8.3 Tombstones and Compaction
Deletes use tombstones (markers) rather than actual deletion, because replicas might not have received the delete and would "resurrect" the value during anti-entropy sync. Tombstones are garbage-collected after a grace period (e.g., 10 days).
9. Interview Tips
Start With the Core Trade-off
Open with: "A distributed KV store must balance consistency, availability, and partition tolerance (CAP theorem). Let me start by asking about the expected consistency requirements..."
Common Mistakes
- Not explaining WHY consistent hashing over simple modular hashing (what happens when you add/remove a node?)
- Forgetting about conflict resolution (two concurrent writes to the same key)
- Not mentioning failure detection (how do nodes know when another node is down?)
- Ignoring data repair mechanisms (anti-entropy, read repair)
- Not discussing the storage engine (how data is actually stored on disk)

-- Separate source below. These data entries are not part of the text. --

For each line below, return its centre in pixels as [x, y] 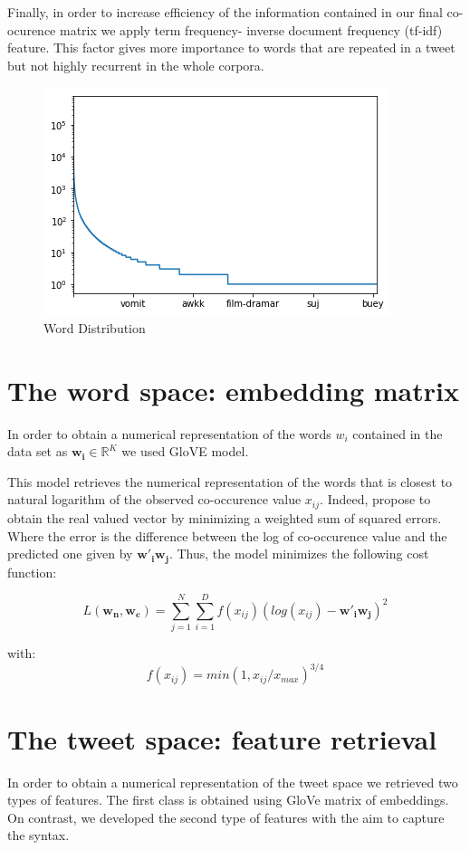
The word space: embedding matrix [233, 390]
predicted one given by [70, 554]
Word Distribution [95, 327]
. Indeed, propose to [375, 499]
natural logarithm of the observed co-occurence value [154, 499]
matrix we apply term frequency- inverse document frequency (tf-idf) [251, 29]
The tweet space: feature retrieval [222, 738]
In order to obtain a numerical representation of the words [169, 433]
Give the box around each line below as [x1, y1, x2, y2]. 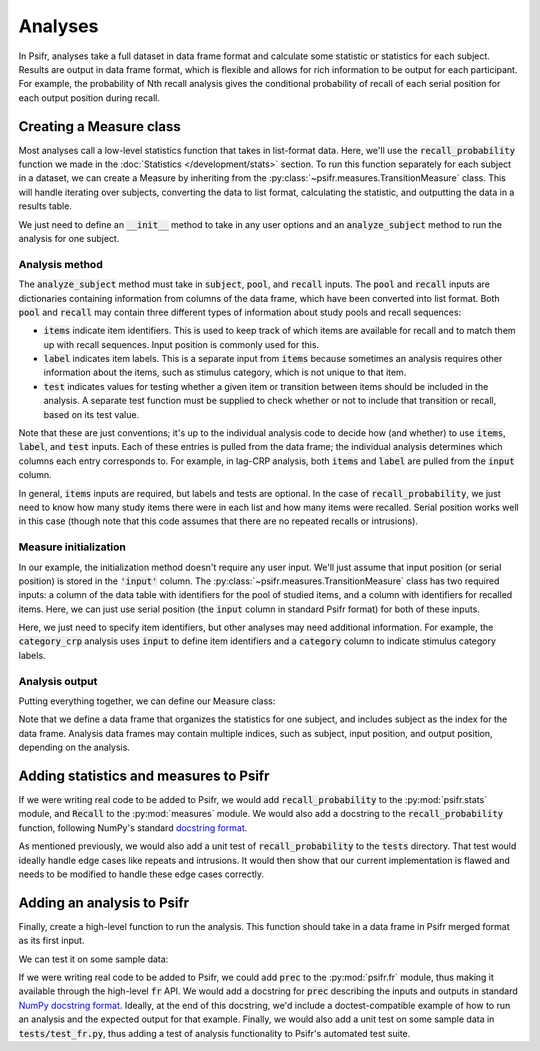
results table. [18, 200, 72, 212]
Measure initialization [18, 540, 127, 554]
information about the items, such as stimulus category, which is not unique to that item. [43, 366, 407, 379]
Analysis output [18, 674, 98, 688]
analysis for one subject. [18, 232, 120, 244]
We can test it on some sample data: [18, 953, 169, 965]
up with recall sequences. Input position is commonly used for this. [43, 338, 320, 350]
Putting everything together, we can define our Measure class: [18, 695, 276, 707]
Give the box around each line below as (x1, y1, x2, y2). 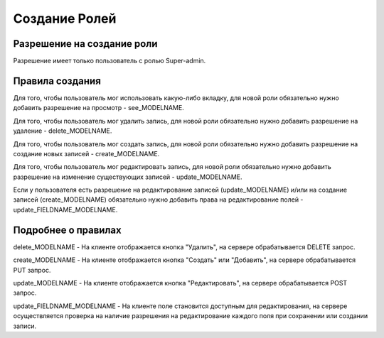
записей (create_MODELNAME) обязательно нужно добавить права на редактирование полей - (13, 195, 304, 204)
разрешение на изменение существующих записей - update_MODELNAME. (13, 173, 242, 181)
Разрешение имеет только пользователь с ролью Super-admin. (13, 57, 206, 65)
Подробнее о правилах (13, 224, 122, 236)
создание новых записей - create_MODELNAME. (13, 149, 160, 158)
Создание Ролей (13, 11, 117, 26)
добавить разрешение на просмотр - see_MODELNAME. (13, 104, 184, 112)
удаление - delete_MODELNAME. (13, 126, 112, 135)
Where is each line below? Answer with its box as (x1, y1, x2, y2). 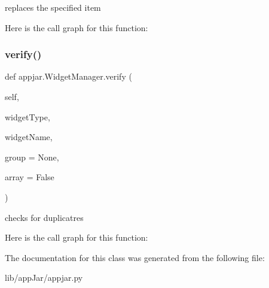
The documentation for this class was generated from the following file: (5, 251, 265, 263)
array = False (5, 171, 54, 183)
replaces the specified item (5, 1, 101, 13)
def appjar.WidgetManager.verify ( (5, 70, 132, 83)
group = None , (5, 150, 59, 163)
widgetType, (5, 110, 50, 123)
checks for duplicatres (5, 211, 84, 223)
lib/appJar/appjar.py (5, 271, 83, 284)
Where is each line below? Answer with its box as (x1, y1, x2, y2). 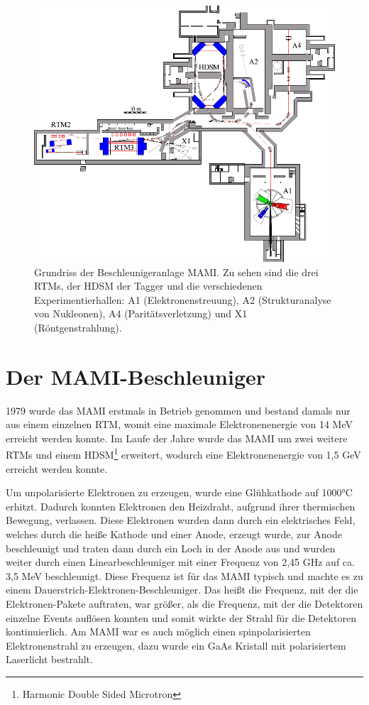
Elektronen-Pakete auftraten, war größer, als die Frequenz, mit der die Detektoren (6, 596, 363, 611)
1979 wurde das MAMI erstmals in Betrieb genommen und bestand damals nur (6, 403, 351, 417)
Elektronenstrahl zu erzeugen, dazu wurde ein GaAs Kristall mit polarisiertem (6, 638, 346, 652)
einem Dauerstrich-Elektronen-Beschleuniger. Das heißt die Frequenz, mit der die (6, 582, 358, 597)
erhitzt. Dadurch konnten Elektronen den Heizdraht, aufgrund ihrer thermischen (6, 498, 356, 513)
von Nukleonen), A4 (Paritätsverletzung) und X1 (34, 306, 248, 321)
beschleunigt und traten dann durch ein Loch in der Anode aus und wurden (6, 540, 336, 555)
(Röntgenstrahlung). (34, 319, 122, 334)
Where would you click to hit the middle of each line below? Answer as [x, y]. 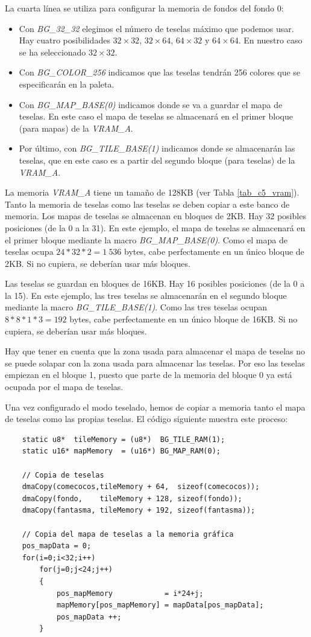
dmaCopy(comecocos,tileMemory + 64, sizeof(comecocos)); [141, 487]
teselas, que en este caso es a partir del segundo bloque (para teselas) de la [157, 160]
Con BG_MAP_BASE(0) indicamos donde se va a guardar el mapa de [151, 104]
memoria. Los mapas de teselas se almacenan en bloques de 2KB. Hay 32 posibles [155, 216]
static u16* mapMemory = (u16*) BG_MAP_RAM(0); [121, 451]
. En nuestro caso [270, 40]
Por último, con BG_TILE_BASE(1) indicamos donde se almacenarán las [157, 148]
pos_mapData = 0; [57, 546]
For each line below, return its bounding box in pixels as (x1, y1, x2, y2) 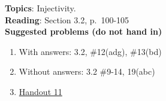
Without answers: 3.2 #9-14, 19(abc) (19, 65, 155, 78)
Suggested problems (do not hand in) (5, 25, 162, 38)
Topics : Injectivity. (5, 2, 76, 14)
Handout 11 (19, 85, 62, 97)
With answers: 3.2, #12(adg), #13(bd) (19, 45, 162, 57)
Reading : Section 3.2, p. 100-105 (5, 13, 129, 26)
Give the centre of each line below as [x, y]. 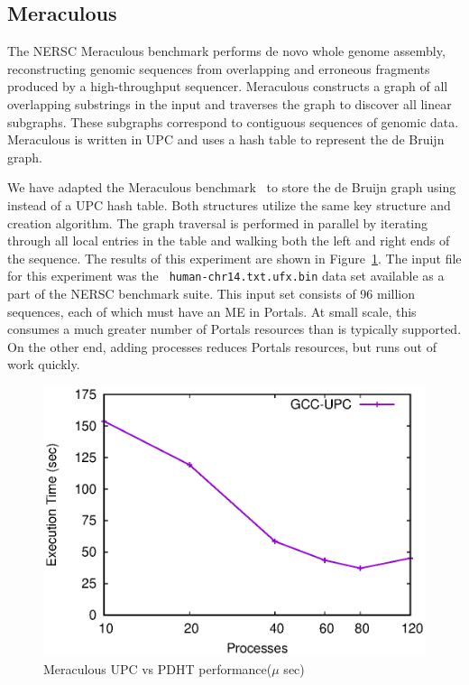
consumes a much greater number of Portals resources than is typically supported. [234, 329]
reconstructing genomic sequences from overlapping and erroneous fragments [219, 68]
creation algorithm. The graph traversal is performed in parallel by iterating [218, 222]
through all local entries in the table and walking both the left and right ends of [229, 241]
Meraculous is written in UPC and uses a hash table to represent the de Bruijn [226, 139]
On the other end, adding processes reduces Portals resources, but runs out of [222, 346]
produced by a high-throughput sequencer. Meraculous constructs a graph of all [228, 86]
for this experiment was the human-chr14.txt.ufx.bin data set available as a [226, 276]
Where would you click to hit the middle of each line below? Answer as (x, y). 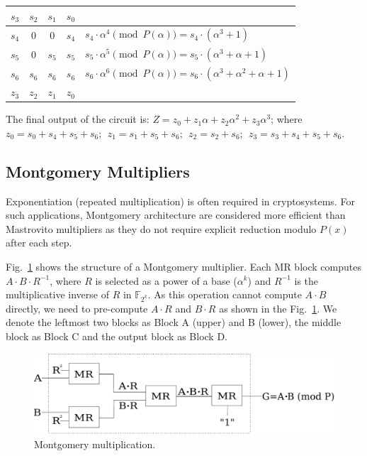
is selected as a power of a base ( (166, 280)
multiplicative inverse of (57, 294)
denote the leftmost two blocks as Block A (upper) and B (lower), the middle (174, 322)
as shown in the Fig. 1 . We (278, 308)
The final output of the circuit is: (78, 119)
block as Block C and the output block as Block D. (117, 336)
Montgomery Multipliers (98, 171)
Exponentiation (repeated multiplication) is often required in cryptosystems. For (180, 201)
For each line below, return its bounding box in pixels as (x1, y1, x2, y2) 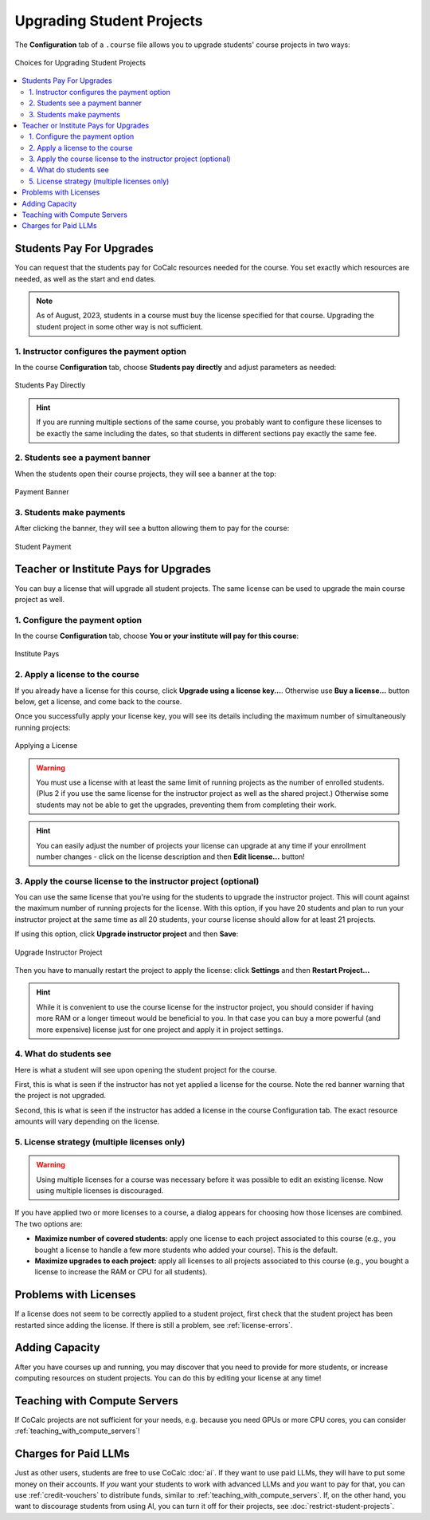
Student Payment (14, 541, 72, 551)
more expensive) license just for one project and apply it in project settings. (36, 1025, 284, 1034)
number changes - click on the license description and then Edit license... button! (36, 852, 306, 861)
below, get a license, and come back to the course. (14, 697, 182, 706)
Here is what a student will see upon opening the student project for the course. (14, 1065, 278, 1074)
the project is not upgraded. (14, 1091, 107, 1101)
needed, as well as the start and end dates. (14, 274, 157, 283)
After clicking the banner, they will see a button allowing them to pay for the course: (14, 523, 290, 534)
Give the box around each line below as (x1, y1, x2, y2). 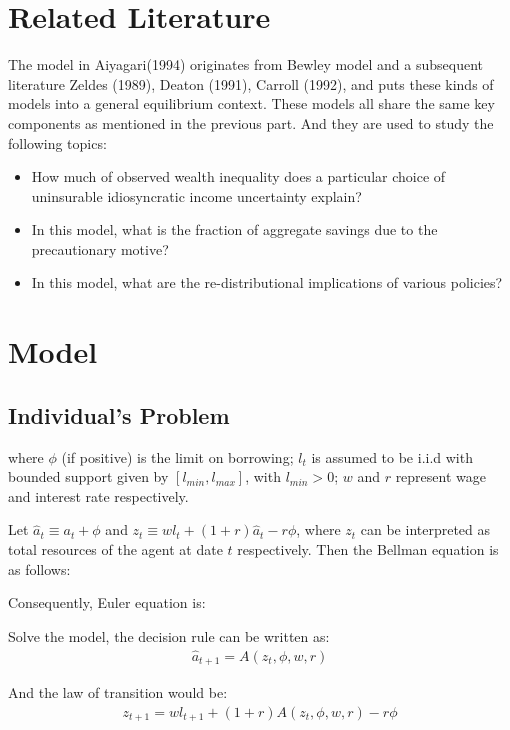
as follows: (8, 558, 71, 579)
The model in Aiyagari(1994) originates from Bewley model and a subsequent (8, 54, 483, 75)
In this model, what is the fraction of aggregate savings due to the (31, 219, 438, 240)
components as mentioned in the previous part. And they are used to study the (8, 112, 494, 133)
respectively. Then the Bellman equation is (237, 539, 499, 560)
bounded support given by (8, 466, 169, 487)
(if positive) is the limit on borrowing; (61, 446, 294, 467)
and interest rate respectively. (8, 485, 189, 506)
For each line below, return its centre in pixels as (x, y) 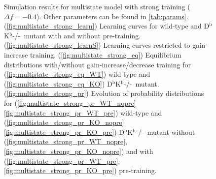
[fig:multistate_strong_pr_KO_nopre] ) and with (79, 151)
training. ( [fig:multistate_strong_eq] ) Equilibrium (106, 54)
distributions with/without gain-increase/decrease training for (97, 64)
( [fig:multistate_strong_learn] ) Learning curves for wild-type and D (107, 26)
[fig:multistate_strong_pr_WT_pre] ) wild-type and (83, 112)
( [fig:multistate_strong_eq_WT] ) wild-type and (77, 74)
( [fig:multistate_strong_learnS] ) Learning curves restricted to (97, 45)
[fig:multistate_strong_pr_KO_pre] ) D (64, 132)
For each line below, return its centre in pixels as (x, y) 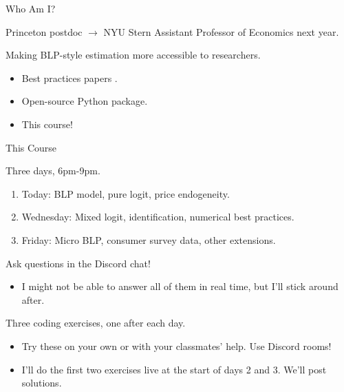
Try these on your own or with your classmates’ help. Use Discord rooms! (176, 345)
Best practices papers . (69, 78)
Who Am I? (31, 8)
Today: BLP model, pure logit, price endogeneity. (126, 193)
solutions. (42, 383)
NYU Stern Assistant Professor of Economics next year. (221, 31)
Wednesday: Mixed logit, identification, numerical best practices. (158, 217)
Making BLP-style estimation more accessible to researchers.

Sample Interview Timeline (45 min)
| Time | Phase |
|---|---|
| 0-5 min | Requirements, CAP trade-off discussion |
| 5-10 min | Back-of-envelope: storage, bandwidth |
| 10-18 min | Consistent hashing + virtual nodes |
| 18-25 min | Replication + quorum reads/writes |
| 25-32 min | Conflict resolution (vector clocks) |
| 32-38 min | Failure detection (gossip) + hinted handoff |
| 38-42 min | Anti-entropy (Merkle trees) |
| 42-45 min | Trade-offs recap |
Key Talking Points
- Why consistent hashing? Adding/removing nodes only redistributes K/N keys (where K is total keys, N is nodes). Simple mod hashing redistributes almost all keys.
- What happens during a partition? With sloppy quorum, writes go to temporary nodes. After the partition heals, hinted handoff delivers the data to the right nodes.
- How are conflicts resolved? Vector clocks detect concurrent writes. The application can either use last-writer-wins or present both versions to the user (like Amazon's shopping cart).
- How to detect stale replicas? Merkle trees allow comparing entire data sets by exchanging only O(log N) hashes. Only divergent ranges need syncing.
- Read vs. write path? Writes go to MemTable + WAL (fast). Reads check MemTable, then SSTables with Bloom filters to skip irrelevant files.